Rheumatology
Who we are
The Rheumatology team at PCH treats children and young people who are 15 years old or under for a range of musculoskeletal and autoimmune problems. We may be involved in the care of your child as an outpatient or if they have been admitted to any inpatient ward at PCH, either by consultation or admission.
Our team comprises:
- consultant paediatric rheumatologists, rheumatology registrar/fellow and resident
- rheumatology liaison nurse
- occupational therapist
- physiotherapist
- psychologist
- school liaison teacher.
Conditions we manage
The main conditions cared for by the Rheumatology team are:
- Juvenile Idiopathic Arthritis (JIA)
- Systemic Lupus Erythematosus (SLE)
- Juvenile Dermatomyositis (JDM)
- Vasculitis
- Hypermobility
- Connective tissue/genetic bone disorders
- Scleroderma
- Chronic recurrent multifocal osteomyelitis (CRMO)
- Juvenile Idiopathic Arthritis: Any chronic arthritis condition that occurs in children is called JIA. Juvenile means the condition started before 16 years of age, idiopathic means the cause of the condition is not fully known yet and arthritis simply means inflammation of one or more joints.
Many different terms were used in the past to describe arthritis in children, such as Juvenile Arthritis, Juvenile Chronic Arthritis, Juvenile Rheumatoid Arthritis, and Still’s Disease. They are now all called Juvenile Idiopathic Arthritis, and there are five main types we see:
- systemic onset
- oligoarthritis or pauci-articular
- polyarticular
- enthesitis related arthritis
- psoriatic arthritis.
JIA is an autoimmune disorder but the reason it starts and persists is not fully understood. Research suggests that for some types of JIA, genetics may be involved, but very rarely does more than one family member get JIA.
Services we provide
Outpatient clinics for assessment of children to help diagnose or exclude rheumatic and musculo-skeletal disorders, and to provide long term follow up for children with chronic disease.

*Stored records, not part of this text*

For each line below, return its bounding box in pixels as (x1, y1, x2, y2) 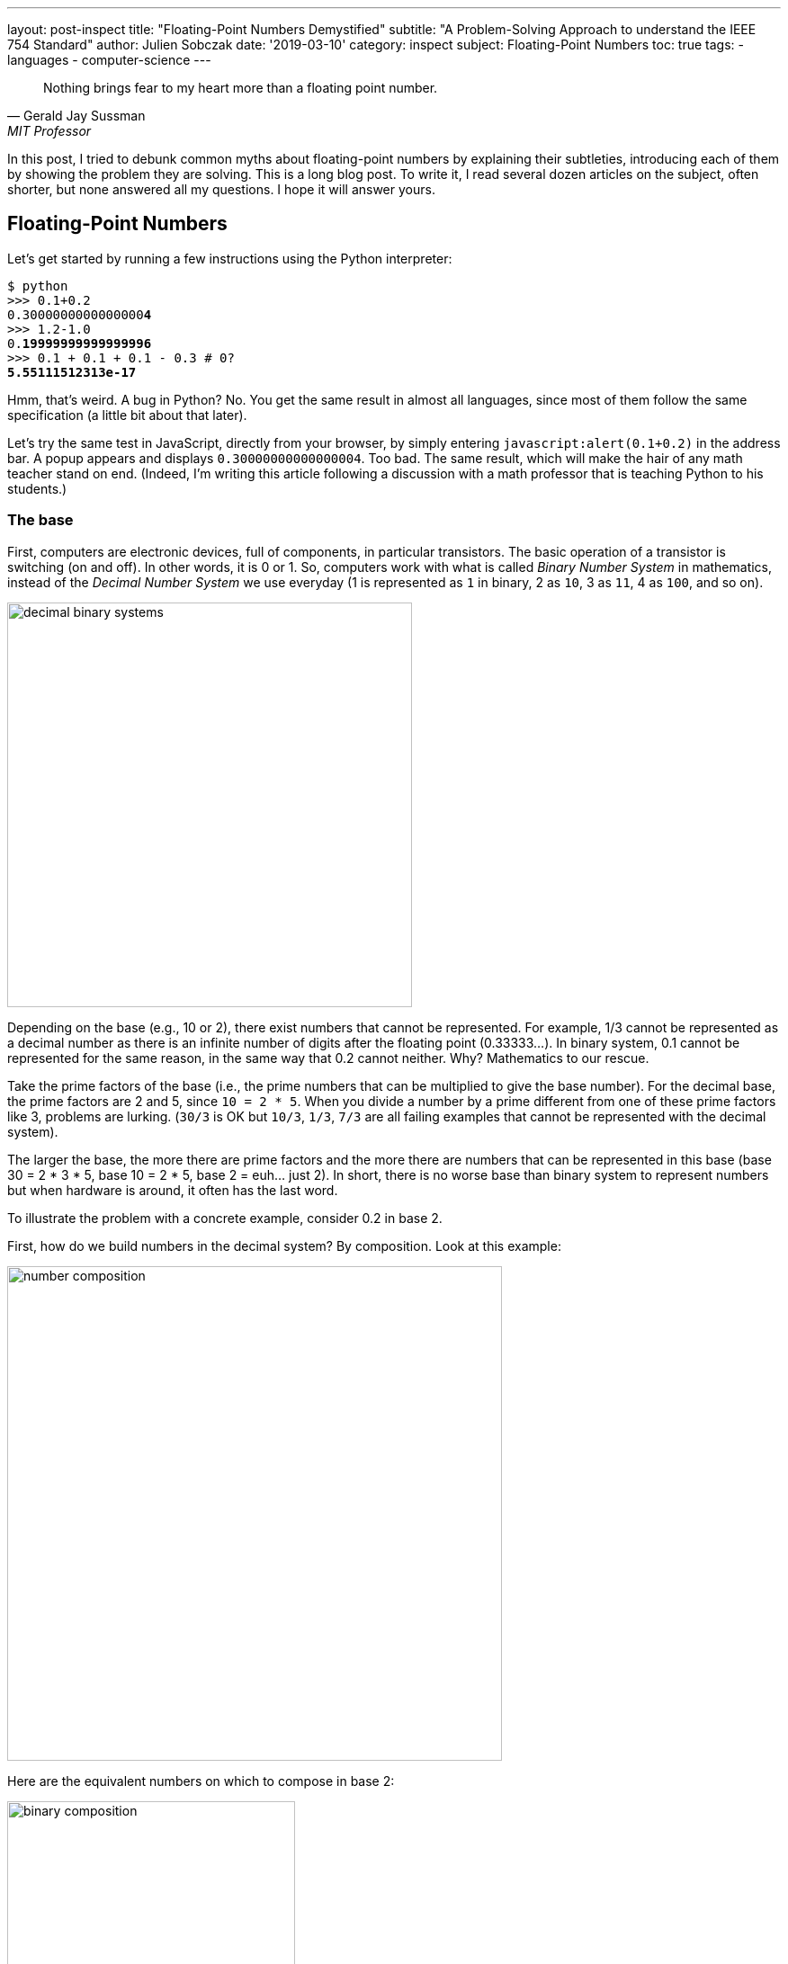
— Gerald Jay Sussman (7, 108, 146, 123)
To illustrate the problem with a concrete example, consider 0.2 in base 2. (7, 1210, 443, 1226)
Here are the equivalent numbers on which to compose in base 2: (7, 1772, 395, 1789)
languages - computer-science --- (7, 52, 211, 67)
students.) (7, 480, 67, 496)
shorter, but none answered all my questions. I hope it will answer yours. (7, 182, 435, 197)
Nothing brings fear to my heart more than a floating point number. (43, 80, 438, 95)
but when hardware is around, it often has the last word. (7, 1182, 338, 1198)
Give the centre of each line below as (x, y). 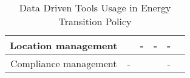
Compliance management (63, 63)
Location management (64, 45)
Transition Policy (95, 21)
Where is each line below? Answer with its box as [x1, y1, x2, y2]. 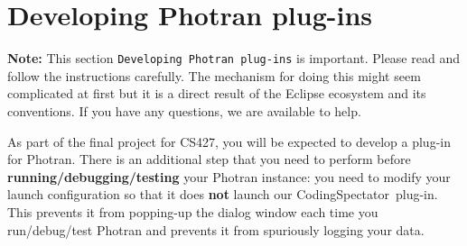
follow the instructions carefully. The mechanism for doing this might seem [7, 66, 421, 85]
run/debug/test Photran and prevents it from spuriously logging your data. [7, 220, 425, 239]
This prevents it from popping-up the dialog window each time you [7, 202, 378, 221]
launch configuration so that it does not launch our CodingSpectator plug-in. [7, 185, 438, 204]
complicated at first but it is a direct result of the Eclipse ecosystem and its [7, 84, 426, 103]
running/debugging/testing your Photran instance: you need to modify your [7, 167, 451, 186]
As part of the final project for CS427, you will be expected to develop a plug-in [7, 132, 451, 150]
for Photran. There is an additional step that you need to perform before [7, 150, 411, 169]
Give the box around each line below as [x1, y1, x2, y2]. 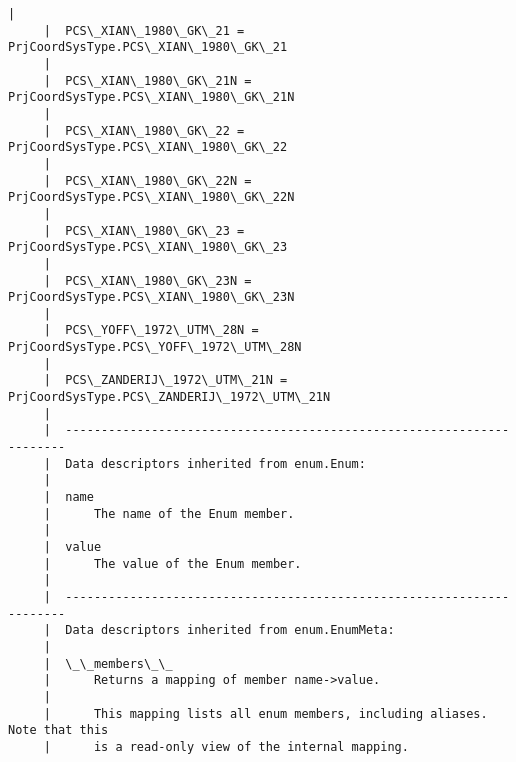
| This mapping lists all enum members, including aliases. [43, 706, 488, 721]
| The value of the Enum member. [43, 556, 302, 571]
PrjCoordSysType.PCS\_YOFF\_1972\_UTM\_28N [8, 340, 302, 355]
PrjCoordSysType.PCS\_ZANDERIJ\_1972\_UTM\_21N [8, 390, 331, 405]
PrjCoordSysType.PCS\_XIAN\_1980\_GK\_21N [8, 90, 295, 105]
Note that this [8, 723, 109, 738]
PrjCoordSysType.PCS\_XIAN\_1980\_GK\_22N [8, 190, 295, 205]
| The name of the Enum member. [43, 506, 295, 521]
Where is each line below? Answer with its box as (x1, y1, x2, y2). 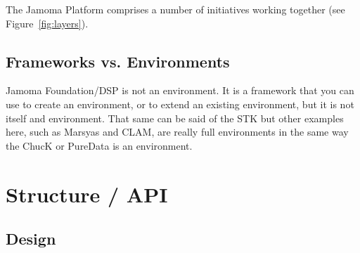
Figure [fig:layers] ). (6, 15, 89, 30)
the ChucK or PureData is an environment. (6, 138, 193, 153)
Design (6, 228, 56, 249)
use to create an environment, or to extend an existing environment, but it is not (6, 96, 354, 111)
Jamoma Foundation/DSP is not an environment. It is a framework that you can (6, 83, 354, 98)
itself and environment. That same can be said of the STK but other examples (6, 110, 344, 125)
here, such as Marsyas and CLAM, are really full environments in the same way (6, 124, 349, 139)
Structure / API (6, 179, 168, 208)
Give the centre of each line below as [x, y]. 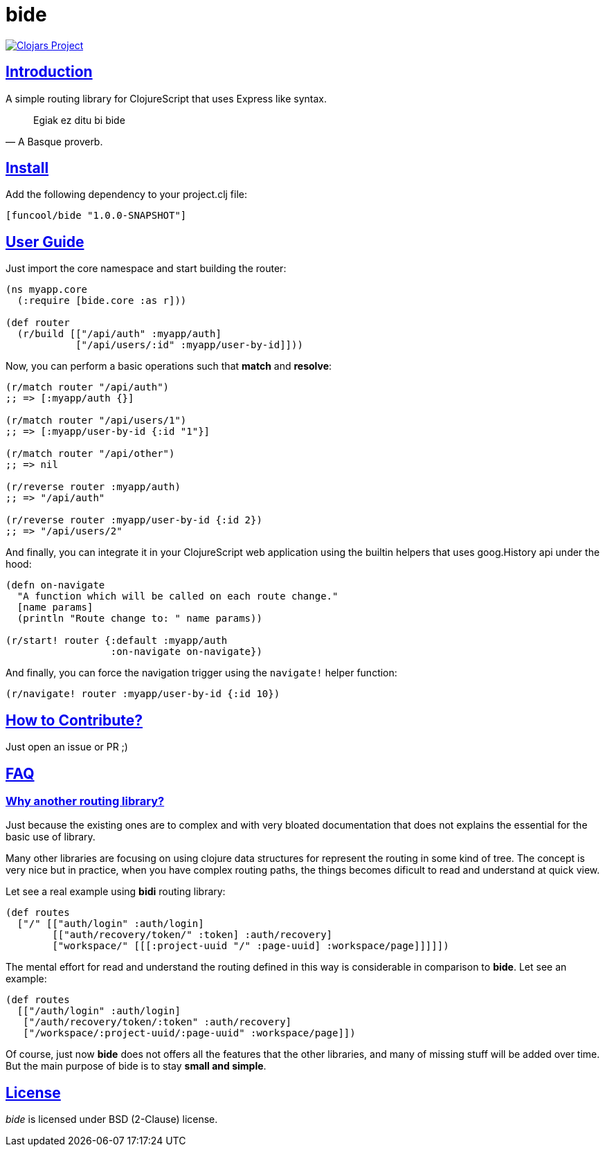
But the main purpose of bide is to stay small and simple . [136, 1066]
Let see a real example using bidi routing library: [116, 892]
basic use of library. [51, 837]
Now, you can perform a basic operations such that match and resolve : [169, 366]
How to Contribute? [74, 720]
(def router [38, 323]
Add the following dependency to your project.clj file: [127, 195]
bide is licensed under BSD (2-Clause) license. [112, 1119]
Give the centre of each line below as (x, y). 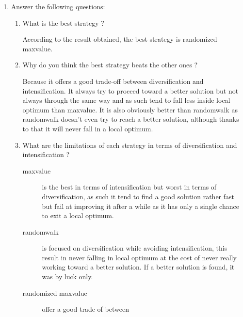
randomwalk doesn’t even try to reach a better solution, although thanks (131, 119)
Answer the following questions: (58, 6)
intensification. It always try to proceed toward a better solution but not (130, 90)
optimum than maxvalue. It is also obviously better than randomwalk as (130, 109)
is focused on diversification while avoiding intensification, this (135, 248)
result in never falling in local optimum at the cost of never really (139, 257)
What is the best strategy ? (63, 23)
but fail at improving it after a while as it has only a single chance (140, 206)
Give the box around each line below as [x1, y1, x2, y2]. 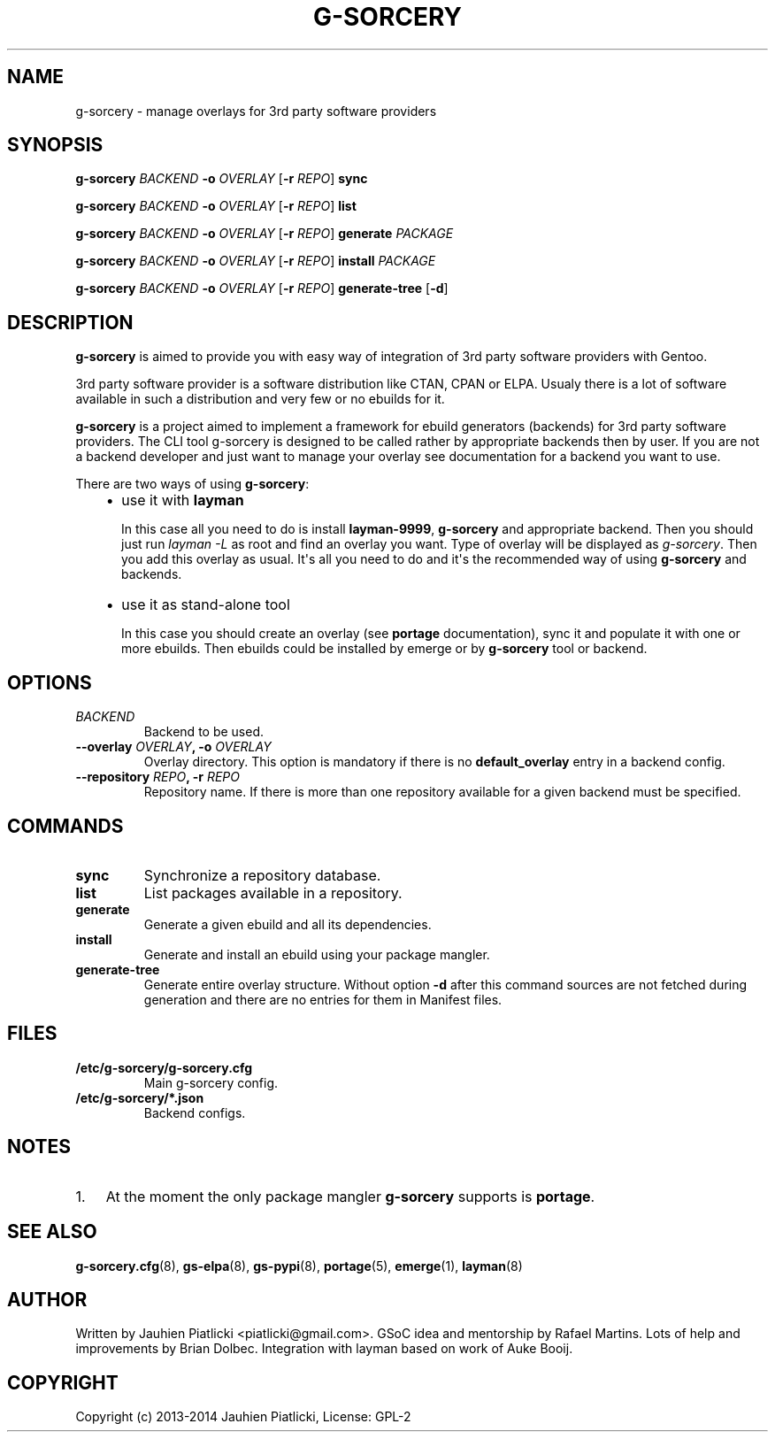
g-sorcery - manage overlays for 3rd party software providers [75, 103, 437, 119]
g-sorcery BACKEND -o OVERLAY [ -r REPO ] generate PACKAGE [75, 226, 454, 242]
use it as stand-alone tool [121, 596, 290, 614]
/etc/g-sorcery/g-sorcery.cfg [75, 1059, 253, 1075]
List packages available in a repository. [143, 883, 403, 902]
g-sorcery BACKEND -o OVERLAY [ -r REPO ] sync [75, 171, 368, 187]
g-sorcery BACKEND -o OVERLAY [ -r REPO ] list [75, 198, 357, 214]
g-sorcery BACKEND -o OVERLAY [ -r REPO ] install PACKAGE [75, 253, 436, 269]
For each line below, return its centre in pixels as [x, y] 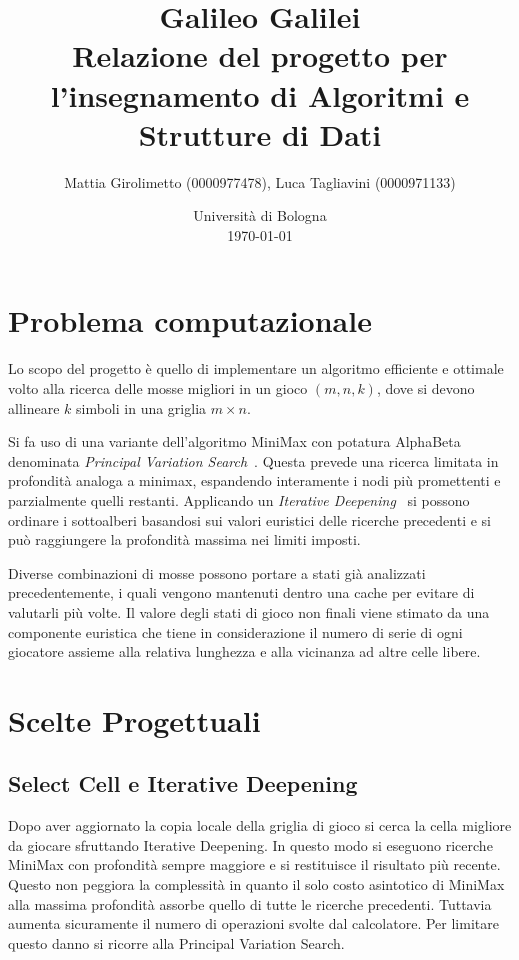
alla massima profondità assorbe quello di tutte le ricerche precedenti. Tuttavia [250, 903]
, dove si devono [425, 388]
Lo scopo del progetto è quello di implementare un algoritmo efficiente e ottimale [256, 368]
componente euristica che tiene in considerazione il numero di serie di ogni [235, 631]
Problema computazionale [190, 320]
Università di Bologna [260, 215]
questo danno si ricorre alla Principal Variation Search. [176, 942]
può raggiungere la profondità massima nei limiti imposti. [184, 539]

Inpatient care for admitted children with rheumatic conditions and consultation with other teams.
Access to important clinical trials for new drug therapies for severe and rare disorders in children.
Physical therapy (PT/OT) and psychology follow up for acute severe disorders with such care transitioned to community providers when appropriate.
Referrals
All Specialist Rooms, GPs and WACHS referrers are being advised to direct all non-urgent referrals for PCH outpatient services to the Central Referral Service.
Online
https://ww2.health.wa.gov.au/Articles/A_E/Central-Referral-Service-guide-for-referrers
- New referrals will be assessed against the eligibility guidelines and prioritised according to medical need.
- Referrals from Nurse Practitioners, other non-medical referrers and private hospitals (including those with a private-public partnership) are to be directed to PCH Referral Office.
- All urgent referrals are to be sent to the PCH Referral Office.
- Urgent referrals must always be discussed with the PCH Consultant / Registrar on call before the referral is sent.
- The referral needs to include the name of the Consultant/ Registrar the referrer spoke to.
- Each referral is to be faxed individually.